No. 1 – Missouri Tigers
- Position: Defensive back
- Class: Senior

Personal information
- Born: March 15, 2001 (age 25)
- Listed height: 5 ft 11 in (1.80 m)
- Listed weight: 205 lb (93 kg)

Career information
- High school: Mansfield Legacy (Mansfield, Texas)
- College: Arkansas (2019–2022); Texas (2023); UNLV (2024); Missouri (2025–present);

Awards and highlights
- First-team All-MW (2024); First-team All-SEC (2020);
- Stats at ESPN

= Jalen Catalon =

American football player (born 2001)

Jalen Catalon (born March 15, 2001) is an American college football safety and defensive back for the Missouri Tigers. He previously played for the Arkansas Razorbacks, Texas Longhorns and UNLV Rebels.

==Early life==
Catalon grew up in Mansfield, Texas and attended Mansfield Legacy High School, where he played baseball, basketball, and football.

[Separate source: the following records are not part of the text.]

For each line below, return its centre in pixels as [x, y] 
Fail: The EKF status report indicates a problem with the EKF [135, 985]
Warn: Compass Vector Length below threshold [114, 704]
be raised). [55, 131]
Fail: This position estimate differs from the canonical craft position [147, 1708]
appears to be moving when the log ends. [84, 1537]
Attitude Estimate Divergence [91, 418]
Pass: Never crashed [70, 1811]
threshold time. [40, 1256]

As a sophomore, he recorded 183 total tackles with seven tackles for loss and nine interceptions. Catalon was named the All-Area Defensive Player of the Year by The Dallas Morning News as a junior after recording 101 tackles, three interceptions, six forced fumbles and five fumble recoveries. He also started at quarterback and passed for 1,122 yards and 15 touchdowns with 1,064 yards and 13 touchdowns rushing ad Mansfield Legacy advanced to the 5A Division II state semifinals. Catalon suffered a season-ending knee injury in the first game of his senior season. Catalon was rated a four-star recruit and committed to play college football at Arkansas over offers from Oklahoma, TCU and Texas.

==College career==
Catalon redshirted his true freshman season at Arkansas after appearing in four games. He became a starter going into his redshirt freshman season and recorded 99 tackles, 3 interceptions, 2 forced fumbles and 7 pass breakups and was named first team All-Southeastern Conference (SEC) by the Associated Press and a freshman All-American by the Football Writers Association of America.

In 2023 he transferred to Texas where he played in 8 games.

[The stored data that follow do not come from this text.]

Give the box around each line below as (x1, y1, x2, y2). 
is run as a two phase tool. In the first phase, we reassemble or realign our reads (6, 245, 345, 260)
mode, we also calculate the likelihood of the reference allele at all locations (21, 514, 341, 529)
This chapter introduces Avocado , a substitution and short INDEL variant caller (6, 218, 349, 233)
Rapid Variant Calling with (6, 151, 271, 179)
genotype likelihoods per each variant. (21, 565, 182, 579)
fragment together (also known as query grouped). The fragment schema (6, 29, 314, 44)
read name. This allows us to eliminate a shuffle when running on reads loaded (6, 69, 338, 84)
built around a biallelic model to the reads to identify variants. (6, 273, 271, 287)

On December 4, 2023, Catalon entered the transfer portal for the second time and on January 6, 2024, he transferred to UNLV. At UNLV he played in 14 games and led the Mountain West Conference in interceptions(5), interception yards(95) and interception TDs(1).

In 2025 he entered the transfer portal again, and this time wound up at Missouri.